§ Task objective
Leave the images out and repeat the data exactly as given.

Collected data entries:
* * * * *

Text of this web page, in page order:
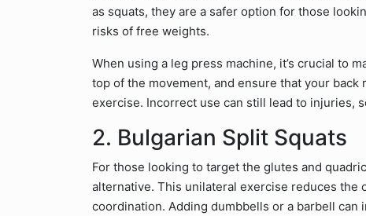
as squats, they are a safer option for those
risks of free weights.
When using a leg press machine, it’s crucial to
top of the movement, and ensure that your
exercise. Incorrect use can still lead to injuries,
2. Bulgarian Split Squats
For those looking to target the glutes and
alternative. This unilateral exercise reduces the
coordination. Adding dumbbells or a barbell
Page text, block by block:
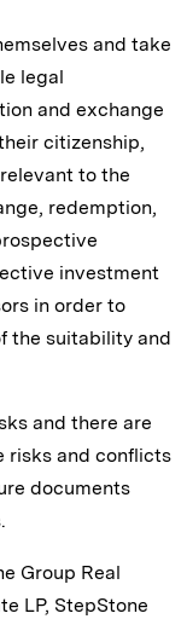
and take
legal
and exchange
citizenship,
to the
redemption,
investment
in order to
the suitability and
and there are
risks and conflicts
documents
Group Real
LP, StepStone
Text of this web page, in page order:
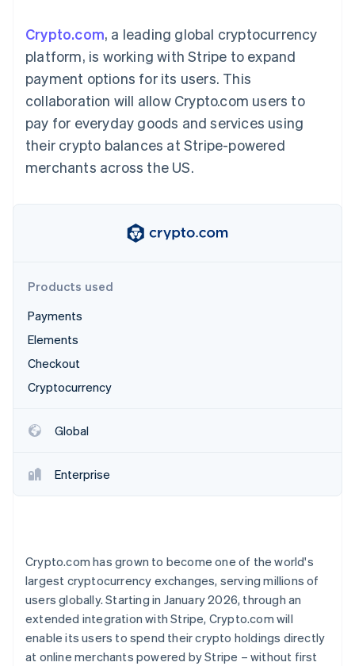
methods
Access to
125+
Terminal
In-person
payments
Authorization
Boost
Acceptance
optimisations
account data
Accounting
Stripe Sigma
Custom
Data Pipeline
Data sync
More
See what's ahead
Radar
Atlas
Climate
Carbon removal
Stripe Sessions 2026
See how Stripe is building the economic
Watch now
By industry
AI companies
Creator economy
Gaming
Hospitality, travel and
leisure
entertainment
Non-profits
Professional services
backed cards
Provision and manage
services with agents
Resources
App integrations
API status
Sessions annual
conference
Careers
Newsroom
Stripe Press
Contact
Crypto.com, a leading global cryptocurrency
platform, is working with Stripe to expand
payment options for its users. This
collaboration will allow Crypto.com users to
pay for everyday goods and services using
their crypto balances at Stripe-powered
merchants across the US.
Products used
Payments
Elements
Checkout
Cryptocurrency
Global
Enterprise
Crypto.com has grown to become one of the world's
largest cryptocurrency exchanges, serving millions of
users globally. Starting in January 2026, through an
extended integration with Stripe, Crypto.com will
enable its users to spend their crypto holdings directly
at online merchants powered by Stripe – without first
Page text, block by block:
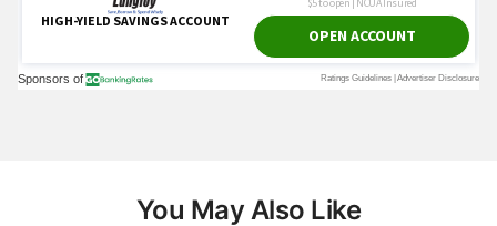
You May Also Like
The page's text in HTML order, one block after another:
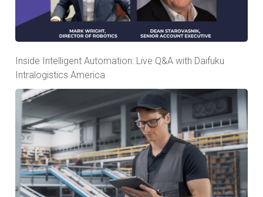
Inside Intelligent Automation: Live Q&A with Daifuku
Intralogistics America
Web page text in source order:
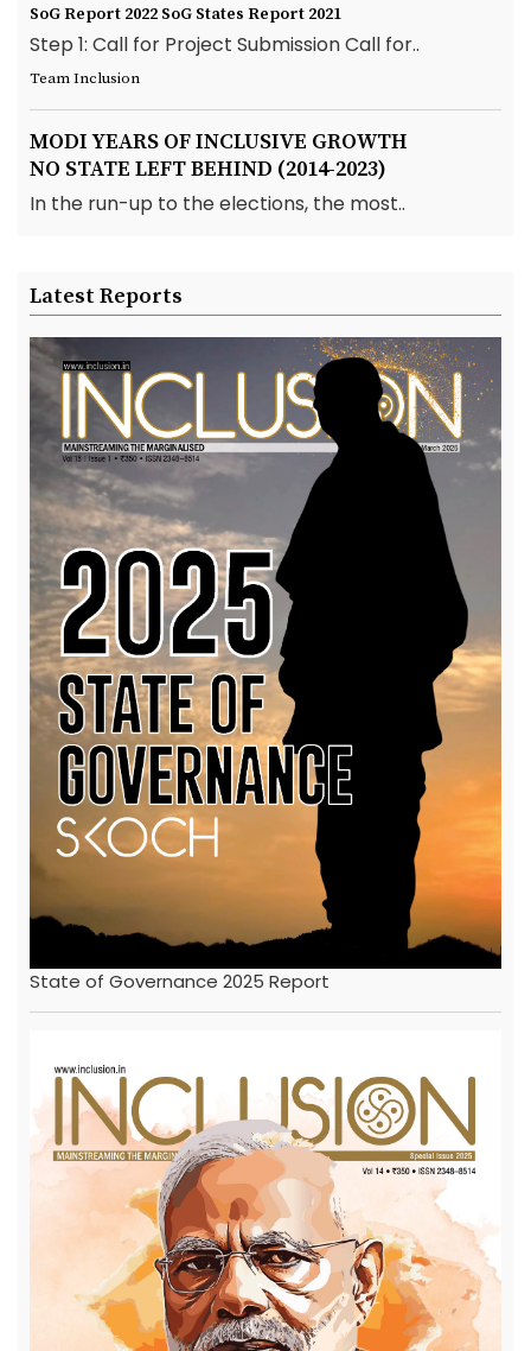
SoG Report 2022 SoG States Report 2021
Step 1: Call for Project Submission Call for..
Team Inclusion
MODI YEARS OF INCLUSIVE GROWTH
NO STATE LEFT BEHIND (2014-2023)
In the run-up to the elections, the most..
Latest Reports
State of Governance 2025 Report
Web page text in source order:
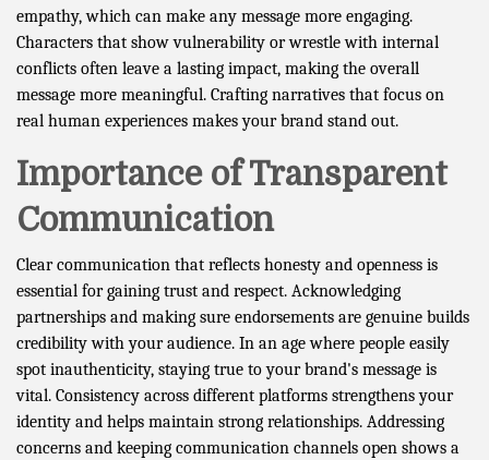
empathy, which can make any message more engaging.
Characters that show vulnerability or wrestle with internal
conflicts often leave a lasting impact, making the overall
message more meaningful. Crafting narratives that focus on
real human experiences makes your brand stand out.
Importance of Transparent
Communication
Clear communication that reflects honesty and openness is
essential for gaining trust and respect. Acknowledging
partnerships and making sure endorsements are genuine builds
credibility with your audience. In an age where people easily
spot inauthenticity, staying true to your brand's message is
vital. Consistency across different platforms strengthens your
identity and helps maintain strong relationships. Addressing
concerns and keeping communication channels open shows a
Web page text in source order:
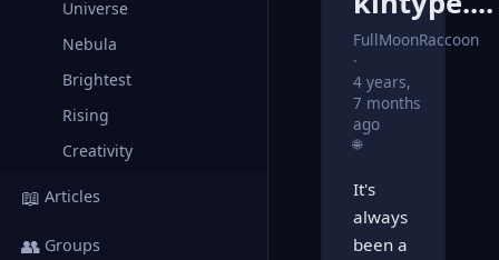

* * * * *

§ Solution to the problem
Text of this web page, in page order:
as squats, they are a safer option for those
risks of free weights.
When using a leg press machine, it’s crucial to
top of the movement, and ensure that your
exercise. Incorrect use can still lead to injuries,
2. Bulgarian Split Squats
For those looking to target the glutes and
alternative. This unilateral exercise reduces the
coordination. Adding dumbbells or a barbell
Page text, block by block:
and take
legal
and exchange
citizenship,
to the
redemption,
investment
in order to
the suitability and
and there are
risks and conflicts
documents
Group Real
LP, StepStone
Text of this web page, in page order:
methods
Access to
125+
Terminal
In-person
payments
Authorization
Boost
Acceptance
optimisations
account data
Accounting
Stripe Sigma
Custom
Data Pipeline
Data sync
More
See what's ahead
Radar
Atlas
Climate
Carbon removal
Stripe Sessions 2026
See how Stripe is building the economic
Watch now
By industry
AI companies
Creator economy
Gaming
Hospitality, travel and
leisure
entertainment
Non-profits
Professional services
backed cards
Provision and manage
services with agents
Resources
App integrations
API status
Sessions annual
conference
Careers
Newsroom
Stripe Press
Contact
Crypto.com, a leading global cryptocurrency
platform, is working with Stripe to expand
payment options for its users. This
collaboration will allow Crypto.com users to
pay for everyday goods and services using
their crypto balances at Stripe-powered
merchants across the US.
Products used
Payments
Elements
Checkout
Cryptocurrency
Global
Enterprise
Crypto.com has grown to become one of the world's
largest cryptocurrency exchanges, serving millions of
users globally. Starting in January 2026, through an
extended integration with Stripe, Crypto.com will
enable its users to spend their crypto holdings directly
at online merchants powered by Stripe – without first
Page text, block by block:
You May Also Like
The page's text in HTML order, one block after another:
Inside Intelligent Automation: Live Q&A with Daifuku
Intralogistics America
Web page text in source order:
SoG Report 2022 SoG States Report 2021
Step 1: Call for Project Submission Call for..
Team Inclusion
MODI YEARS OF INCLUSIVE GROWTH
NO STATE LEFT BEHIND (2014-2023)
In the run-up to the elections, the most..
Latest Reports
State of Governance 2025 Report
Web page text in source order:
empathy, which can make any message more engaging.
Characters that show vulnerability or wrestle with internal
conflicts often leave a lasting impact, making the overall
message more meaningful. Crafting narratives that focus on
real human experiences makes your brand stand out.
Importance of Transparent
Communication
Clear communication that reflects honesty and openness is
essential for gaining trust and respect. Acknowledging
partnerships and making sure endorsements are genuine builds
credibility with your audience. In an age where people easily
spot inauthenticity, staying true to your brand's message is
vital. Consistency across different platforms strengthens your
identity and helps maintain strong relationships. Addressing
concerns and keeping communication channels open shows a
Web page text in source order:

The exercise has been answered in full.